Great post, Kathy. What a positive reminder for all of us on this holiday. What a gift it truly is to be able to experience community and genuine relationship with others. Whatever the abuses we've all dealt with from the narcissists in our lives, our ability to fell deeply, to care, to commune, is something they simply cannot take from us.


At 9:08 AM, Anonymous Anonymous said...

i've been debating this very thing this last weekend with a very dear friend who seems to understand...i wonder at times if my NH does somehow know what he is missing and just opts out. ive done a 'good job' of alienating him from standoffish has worked-in that he seems to acknowledge that clue(FINALLY). he definitely seems to be keeping 'away' from me. he appears to be a better (more attentive and involved in the "fun stuff") father. the kids no longer are afraid of him. but instead of feeling joy for that,i feel sorrow and left out (NO-I DON'T WANT BACK IN ! the wounds are still gaping and oozing from previous times) I am fighting jealousy. i could use some tips and feedback on this...
hmmm...i lost my train of thought...
still struggling-jt

At 9:12 AM, Anonymous Anonymous said...

oh maybe it was about how thrown off i feel by how genuine he seems (he appears more normal than he has for a long time... still odd in my perspective- but seems to be functioning in a normal way to and with other people) if he 'didn't know what he was missing' then how could he 'know' to try to get it back. feedback is appreciated...i can tell i'm starting to get depressed by all of this again jt

At 10:38 AM, Anonymous Anonymous said...

I agree. One of the greatest things to come out of my divorce from my ex-N is that I have friends again! People I like and who like me and who I want to spend time with and who want to spend time with me now that I am not burdened with that evil, obnoxious, unpleasant man who did his best to look down his nose at every person I ever tried to befriend and associate with during our 12 years together.

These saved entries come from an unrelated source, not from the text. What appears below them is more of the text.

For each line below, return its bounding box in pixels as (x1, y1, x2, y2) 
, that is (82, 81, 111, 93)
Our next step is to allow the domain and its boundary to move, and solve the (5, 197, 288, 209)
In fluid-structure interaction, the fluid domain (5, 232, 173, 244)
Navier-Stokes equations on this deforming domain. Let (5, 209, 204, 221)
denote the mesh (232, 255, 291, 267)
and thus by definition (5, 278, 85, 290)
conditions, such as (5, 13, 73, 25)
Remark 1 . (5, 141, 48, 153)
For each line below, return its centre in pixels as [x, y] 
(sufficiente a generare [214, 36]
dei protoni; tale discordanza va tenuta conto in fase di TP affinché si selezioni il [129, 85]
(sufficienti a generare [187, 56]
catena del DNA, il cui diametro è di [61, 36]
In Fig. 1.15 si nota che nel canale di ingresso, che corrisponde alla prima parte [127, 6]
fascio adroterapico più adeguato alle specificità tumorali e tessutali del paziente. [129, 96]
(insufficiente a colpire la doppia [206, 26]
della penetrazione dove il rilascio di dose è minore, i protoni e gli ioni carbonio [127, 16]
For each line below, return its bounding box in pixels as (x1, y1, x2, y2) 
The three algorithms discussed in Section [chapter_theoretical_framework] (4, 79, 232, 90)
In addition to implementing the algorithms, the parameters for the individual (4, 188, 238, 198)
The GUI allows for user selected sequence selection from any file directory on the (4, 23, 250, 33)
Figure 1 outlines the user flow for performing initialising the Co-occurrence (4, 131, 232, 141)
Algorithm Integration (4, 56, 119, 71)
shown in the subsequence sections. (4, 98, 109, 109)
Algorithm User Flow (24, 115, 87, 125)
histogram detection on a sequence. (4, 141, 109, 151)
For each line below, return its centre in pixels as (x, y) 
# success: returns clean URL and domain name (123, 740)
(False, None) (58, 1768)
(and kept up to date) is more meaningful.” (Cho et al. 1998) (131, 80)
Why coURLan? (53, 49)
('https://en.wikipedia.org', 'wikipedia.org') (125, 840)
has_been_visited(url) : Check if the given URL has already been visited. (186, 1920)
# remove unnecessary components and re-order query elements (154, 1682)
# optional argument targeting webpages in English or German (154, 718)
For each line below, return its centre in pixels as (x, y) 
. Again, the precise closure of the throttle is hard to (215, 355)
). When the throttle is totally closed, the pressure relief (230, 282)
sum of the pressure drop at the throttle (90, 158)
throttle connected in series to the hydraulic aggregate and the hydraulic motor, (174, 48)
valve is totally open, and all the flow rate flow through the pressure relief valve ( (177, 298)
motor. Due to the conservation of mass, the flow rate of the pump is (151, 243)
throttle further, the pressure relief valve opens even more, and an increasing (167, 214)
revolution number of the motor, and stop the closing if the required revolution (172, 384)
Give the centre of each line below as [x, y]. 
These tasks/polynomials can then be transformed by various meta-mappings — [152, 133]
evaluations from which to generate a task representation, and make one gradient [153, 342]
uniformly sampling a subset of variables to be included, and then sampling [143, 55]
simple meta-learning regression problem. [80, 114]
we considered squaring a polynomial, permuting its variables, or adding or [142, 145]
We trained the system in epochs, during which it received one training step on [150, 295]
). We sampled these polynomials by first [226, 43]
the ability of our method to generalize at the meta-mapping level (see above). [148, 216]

I am having FUN again, I am laughing again, I have a sense of humor again. Narcissists kill all joy around them, like JK Rowlings' dementors, and only when you have been away from them for some time do you begin to blossom and rejoin the human race as a person worth being around! I am normal again, plain, boring old normal and it is wonderful.

Other than the part where I have to deal with my ex-N every day because of our two young children...but it is better than being married to him, that is for sure!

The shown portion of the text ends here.